Denver and Rio Grande Western No. 168 is a class "T-12"  “Ten Wheeler” type narrow-gauge steam railway locomotive. It is one of twelve similar locomotives built for the Denver and Rio Grande Railroad (D&RG) by the Baldwin Locomotive Works in 1883. It was built as a passenger locomotive, with  drivers, the largest drivers used on any three foot gauge D&RGW locomotive. The large drivers made it suitable for relatively fast passenger service.

Various photographs show 168 during its working life. One shows it in the Black Canyon of the Gunnison River in 1904. Another shows it in Montrose, Colorado, west of Gunnison, at the head of a special train taking President William Howard Taft to the opening of the Gunnison Tunnel which, at the time, was the longest irrigation tunnel in the world. There are also photographs, taken by Otto Perry, showing it in Alamosa in 1923 and Salida in 1929. It was retired in 1938 after a service life of 55 years.
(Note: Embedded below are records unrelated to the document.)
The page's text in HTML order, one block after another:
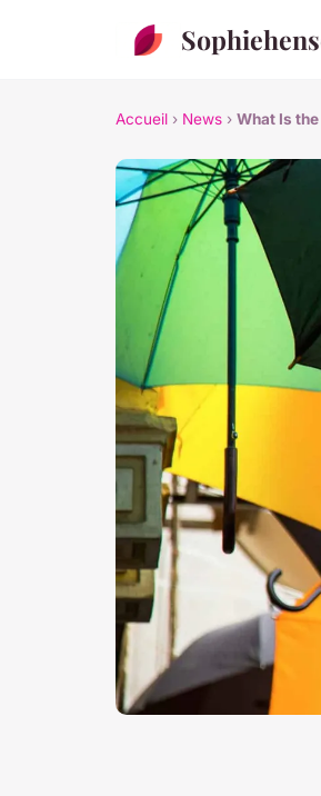
Accueil › News › What Is
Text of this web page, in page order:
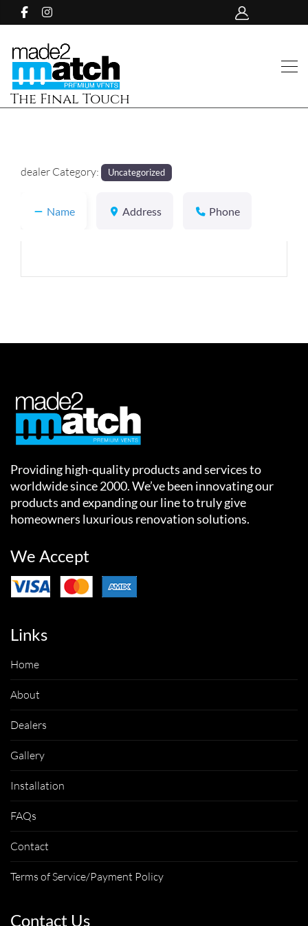
The Final Touch
dealer Category: Uncategorized
Name Address Phone
Providing high-quality products and services to
worldwide since 2000. We’ve been innovating our
products and expanding our line to truly give
homeowners luxurious renovation solutions.
We Accept
Links
Home
About
Dealers
Gallery
Installation
FAQs
Contact
Terms of Service/Payment Policy
Contact Us
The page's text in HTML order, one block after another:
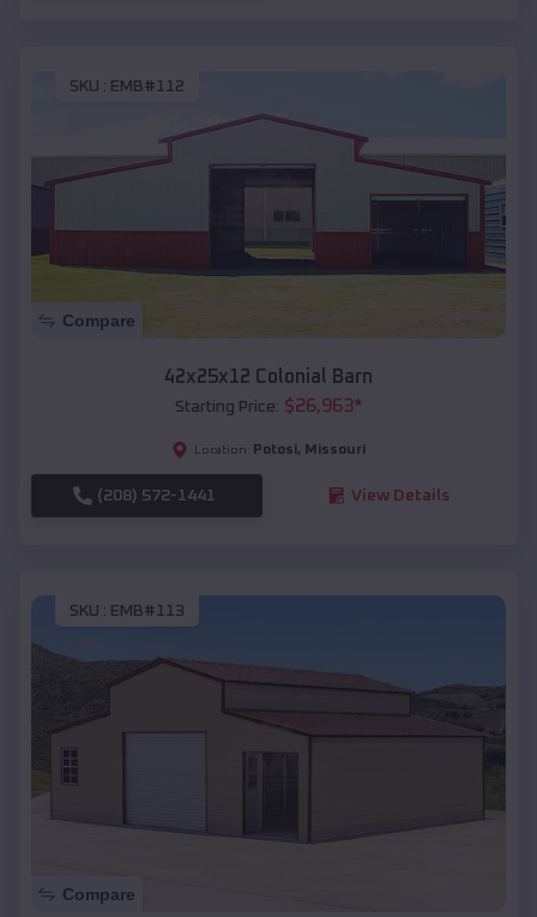
SKU : EMB#112
Compare
42x25x12 Colonial Barn
Starting Price: $26,963*
Location: Potosi, Missouri
(208) 572-1441 View Details
SKU : EMB#113
Compare
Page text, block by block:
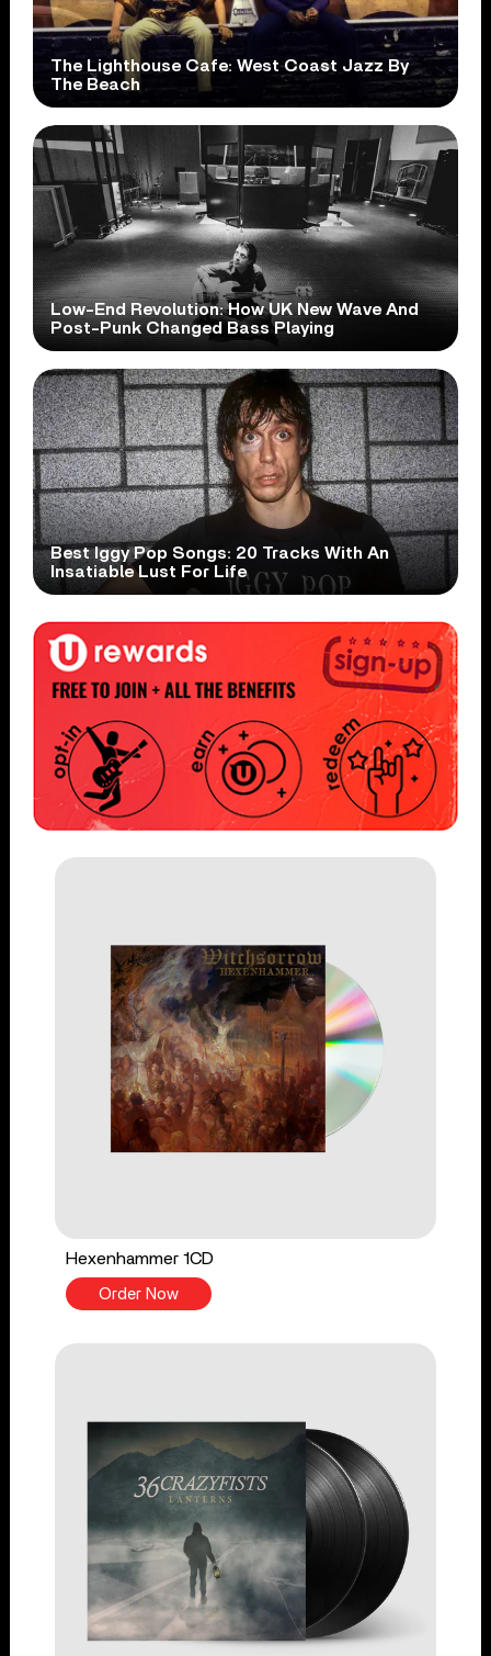
The Lighthouse Cafe: West Coast Jazz By
The Beach
Low-End Revolution: How UK New Wave And
Post-Punk Changed Bass Playing
Best Iggy Pop Songs: 20 Tracks With An
Insatiable Lust For Life
Hexenhammer 1CD
Order Now
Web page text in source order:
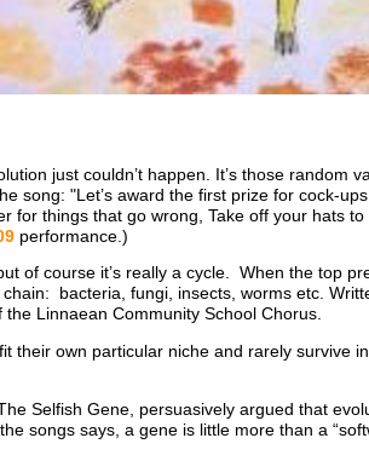
just couldn’t happen. It’s those random
song: "Let’s award the first prize for cock-
for things that go wrong, Take off your hats to
performance.)
of course it’s really a cycle. When the top
bacteria, fungi, insects, worms etc.
Linnaean Community School Chorus.
their own particular niche and rarely survive
Selfish Gene, persuasively argued that
songs says, a gene is little more than a
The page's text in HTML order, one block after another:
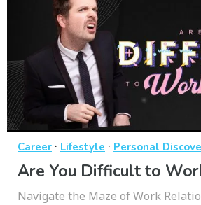
Career · Lifestyle · Personal
Are You Difficult to
Navigate the Maze of Work
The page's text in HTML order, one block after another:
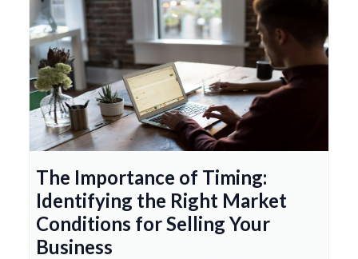
The Importance of Timing:
Identifying the Right Market
Conditions for Selling Your
Business
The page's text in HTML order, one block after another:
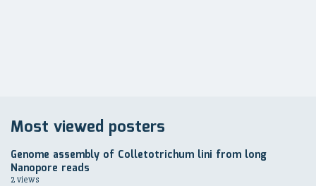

The railroad gave it to the City of Colorado Springs on August 1, 1938. It was added to the National Register of Historic Places as Rio Grande Engine No. 168 in 1979. Although it sat in Antlers Park, unprotected from the elements, behind a low fence, for so many years, it appeared to be in immaculate cosmetic condition when removed for restoration to operating condition in early 2016.

The city has entered into an agreement with the Cumbres and Toltec Scenic Railroad (C&TSRR) to have the engine restored to working order. The locomotive is now located in Antonito, Colorado.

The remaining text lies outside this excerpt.